Slowly he uncurled from the defensive position he'd drawn himself into and sat up. The darkness still surrounded him, impenetrable and endless, but now there was a single, short candle sitting in front of him. Its tiny flame cast what Daniel could see of himself in stark relief and threw a little island of light around him.

He stared at it hungrily, trembling hands on the ground on either side, so close he could feel its heat.

Only after several seconds did he realize he had no idea where the voice had come from.

"Wh... who's there?" he asked, trying to force the quavering from his voice. It didn't work.

Something chuckled. He couldn't say someone - no human had a voice like that. It boomed everywhere, like when Alexander spoke directly into his mind but a dozen times louder and more imposing.

"Don't you know me? After all this time?"

The chuckling came again, from everywhere and nowhere, and Daniel tried to shrink into the center of his little island of light. "Look at you," the voice boomed. "Finally out of places to run."

Daniel started trembling. He crossed his arms over his chest, trying to force the tremors away, but they wouldn't go. the voice. He knew that voice. He'd never heard it speak, but he heard it roaring, echoing behind him so many times today.

"How can you be talking?" he asked. "I'm... I'm dead. I've been killed. That's it, and this is all in my head-"

"One right and one wrong," the voice growled inches from Daniel's ear. He jumped away and spun, but only more darkness greeted his eyes. The voice continued, coming closer word by word to Daniel's new location. "Dead? No. But this *is* all in your head." The speaker - the Shadow - circled around behind him, talking conversationally. "Did you think I was coming after you to kill you?"

It wasn't until it added an impatient "Well?" that Daniel realized it wanted an answer. 

"I... that is, Alexander said that-"

The Shadow roared. Everything shook, and the candle guttered and went out. In the disorientation that followed Daniel fell to what he hoped was the floor, hands protectively over his head as the creature vented its anger.
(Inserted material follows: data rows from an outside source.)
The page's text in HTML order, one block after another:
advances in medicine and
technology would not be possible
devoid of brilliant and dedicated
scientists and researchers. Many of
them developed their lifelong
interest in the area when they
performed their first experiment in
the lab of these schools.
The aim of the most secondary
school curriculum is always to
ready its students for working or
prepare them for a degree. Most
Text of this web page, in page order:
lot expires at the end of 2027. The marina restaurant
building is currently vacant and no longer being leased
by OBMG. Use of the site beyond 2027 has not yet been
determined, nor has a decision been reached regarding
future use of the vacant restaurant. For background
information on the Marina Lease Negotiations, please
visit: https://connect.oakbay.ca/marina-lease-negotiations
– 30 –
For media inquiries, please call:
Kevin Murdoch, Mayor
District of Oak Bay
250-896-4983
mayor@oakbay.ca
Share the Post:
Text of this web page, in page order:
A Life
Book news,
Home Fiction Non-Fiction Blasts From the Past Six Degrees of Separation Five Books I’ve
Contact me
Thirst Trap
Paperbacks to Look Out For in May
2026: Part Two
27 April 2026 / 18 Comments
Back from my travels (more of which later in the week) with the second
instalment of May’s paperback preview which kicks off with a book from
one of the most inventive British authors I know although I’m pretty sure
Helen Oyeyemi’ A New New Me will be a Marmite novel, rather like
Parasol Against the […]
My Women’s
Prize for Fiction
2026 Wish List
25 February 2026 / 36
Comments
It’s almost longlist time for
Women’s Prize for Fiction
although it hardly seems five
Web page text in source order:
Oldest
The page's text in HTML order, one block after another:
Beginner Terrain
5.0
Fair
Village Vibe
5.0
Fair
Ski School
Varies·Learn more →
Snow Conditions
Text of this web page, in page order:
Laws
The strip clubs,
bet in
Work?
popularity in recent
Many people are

"Do not speak of that thing to me!" it said, the words shaking Daniel's very bones. "I know of its lies and its destruction! Why do you think you're here? Why do you think you were allowed to leave with the orb? Why did you think you survived when all those you spoke with perished? How do you think you were able to rejoin the orb? Did you think it was luck? Intelligence? Your own human fortitude?" 

With one last roar, the Shadow brought back the single candle. Daniel slowly unwound again, trying his very best not to look like a groveling coward. He even tried to stand, but the heaviness in his limbs made it an unsteady proposition.
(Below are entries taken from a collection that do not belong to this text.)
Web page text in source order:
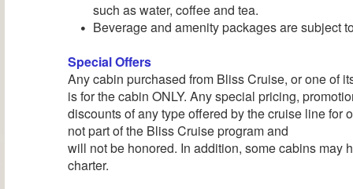
such as water, coffee and tea.
Beverage and amenity packages are subject
Special Offers
Any cabin purchased from Bliss Cruise, or one of
is for the cabin ONLY. Any special pricing,
discounts of any type offered by the cruise line for
not part of the Bliss Cruise program and
will not be honored. In addition, some cabins
charter.
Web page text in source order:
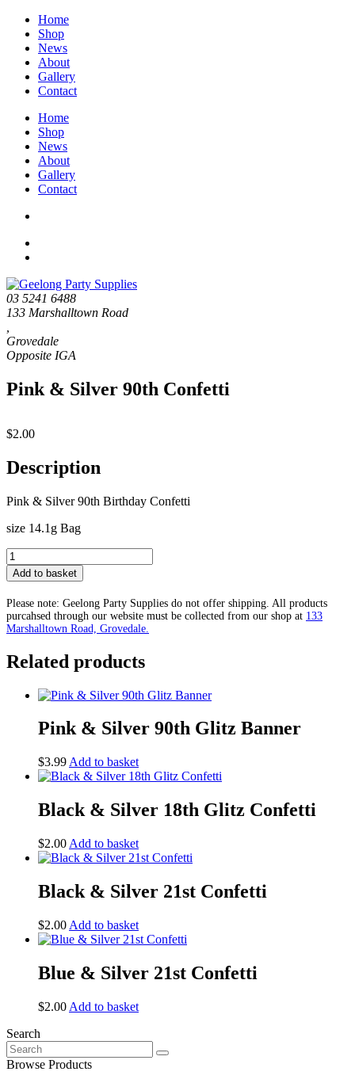
Home
Shop
News
About
Gallery
Contact
Home
Shop
News
About
Gallery
Contact
03 5241 6488
133 Marshalltown Road
Grovedale
Pink & Silver 90th Confetti
$2.00
Description
Pink & Silver 90th Birthday Confetti
size 14.1g Bag
Pink
&
Silver
90th
Confetti
quantity
Add to basket
Please note: Geelong Party Supplies do not offer shipping. All products
purcahsed through our website must be collected from our shop at 133
Marshalltown Road, Grovedale.
Related products
Pink & Silver 90th Glitz Banner
$3.99 Add to basket
Black & Silver 18th Glitz Confetti
$2.00 Add to basket
Black & Silver 21st Confetti
$2.00 Add to basket
Blue & Silver 21st Confetti
$2.00 Add to basket
Search
Search
for:
Browse Products
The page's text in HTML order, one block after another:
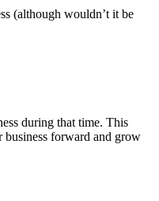
(although wouldn’t it be
during that time. This
forward and grow
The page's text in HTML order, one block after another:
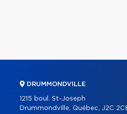
DRUMMONDVILLE
1215 boul. St-Joseph
Drummondville, Québec, J2C
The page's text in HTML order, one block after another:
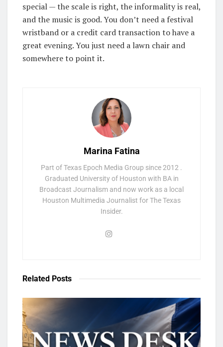
special — the scale is right, the informality is real,
and the music is good. You don’t need a festival
wristband or a credit card transaction to have a
great evening. You just need a lawn chair and
somewhere to point it.
Marina Fatina
Part of Texas Epoch Media Group since 2012 .
Graduated University of Houston with BA in
Broadcast Journalism and now work as a local
Houston Multimedia Journalist for The Texas
Insider.
Related Posts
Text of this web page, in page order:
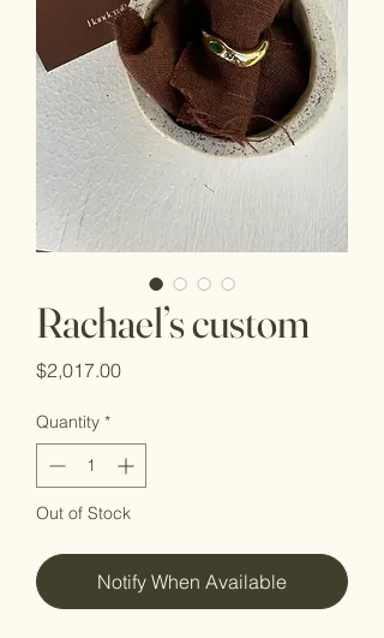
Rachael’s custom
$2,017.00Price
Quantity *
Out of Stock
Notify When Available
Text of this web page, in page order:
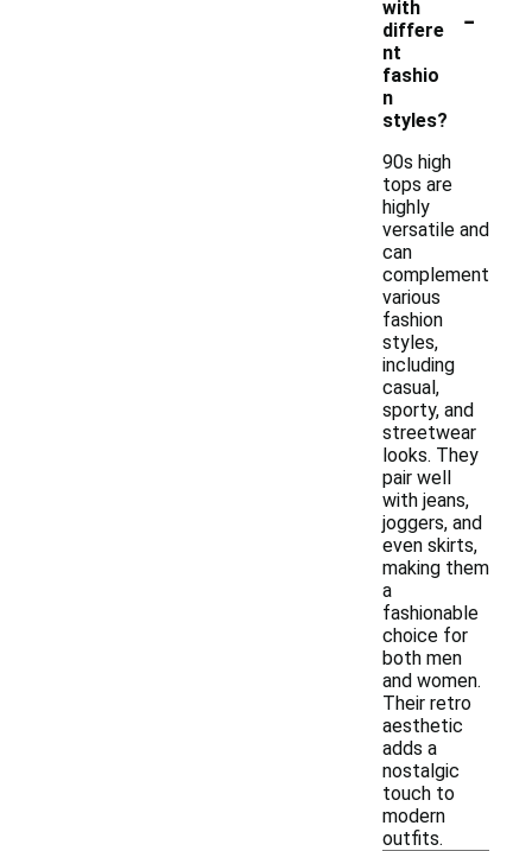
with
differe
nt
fashio
n
styles?
-
90s high
tops are
highly
versatile and
can
complement
various
fashion
styles,
including
casual,
sporty, and
streetwear
looks. They
pair well
with jeans,
joggers, and
even skirts,
making them
a
fashionable
choice for
both men
and women.
Their retro
aesthetic
adds a
nostalgic
touch to
modern
outfits.
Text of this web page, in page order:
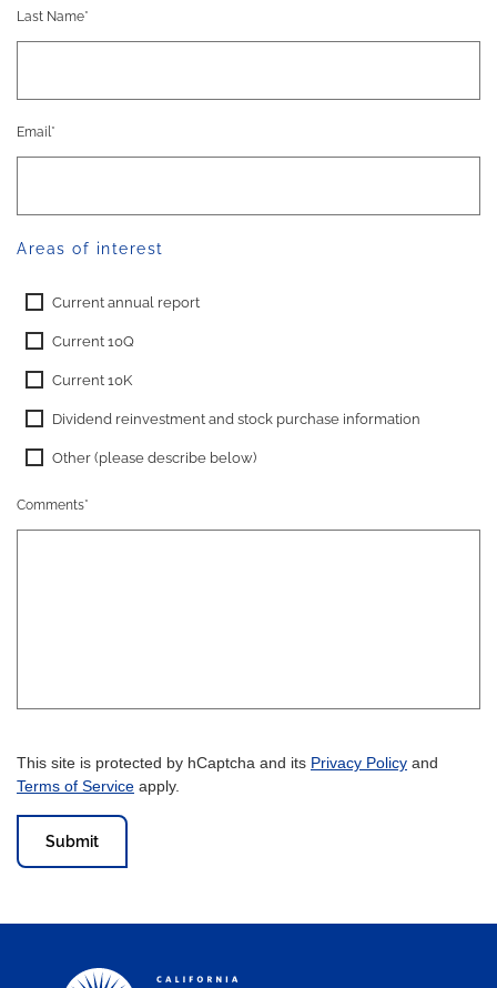
Last Name*
Email*
Areas of interest
Current annual report
Current 10Q
Current 10K
Dividend reinvestment and stock purchase information
Other (please describe below)
Comments*
This site is protected by hCaptcha and its Privacy Policy and
Terms of Service apply.
Submit

"I let you go," the Shadow said, calmer now. "I marked you and I let you go. Because that thing you call Alexander has been looking for the orbs for a long time and its touch is destruction. I needed to find it again and stop it from causing further harm. And the best way was to give it some bait and wait for it to come out."

"Bait," Daniel repeated, mouth going dry.

Another laugh like a rockslide shook the area. "Does it hurt your pride, boy? Well, take pride in this, if you want. That foul creature has put up barriers. My form cannot pass through them, but yours can, and I mean to. This is the first time in many millennia that I've needed to take on a mortal form. You're one of the few creatures ever who can be said to have performed a vital service to me." 

That wasn't comforting, but Daniel figured this wasn't the time to say so. "So what are you going to do with me? After you... face Alexander, I mean."

"Would it help if I told you that at one point I was considering letting you go free once you'd performed your service to me?" Even the past tense couldn't stop a tiny flicker of hope from igniting within the depths of his dread. It was possible for him to survive then Shadow? Alexander was wrong? Maybe he-

"Not anymore." Never had a whisper sounded so loud, so close. Daniel found himself frozen in place, unable to tell if his immobility was the shadow's doing or his own fear as the words were breathed into his ear. The sensation of a touch trailed across his shoulders. "You've become Alexander's apprentice. You learned eagerly, didn't you?"

"No, I-"

"I can see your mind," The Shadow yelled, once more setting everything to trembling. Daniel winced, the only motion his body seemed to allow. "You were willing to believe anything, even if your reason told you it was lies. You would do anything to protect your own life, even to murder. The other one, he's abused the orbs, abused their power over and over, and he will get his reward. But you." The venom in that word was palpable. "Your sin was worse. You thought to use the power of the orbs to banish me - their guardian! And you did it on the bodies of those who had done nothing. There is no defense for someone like you."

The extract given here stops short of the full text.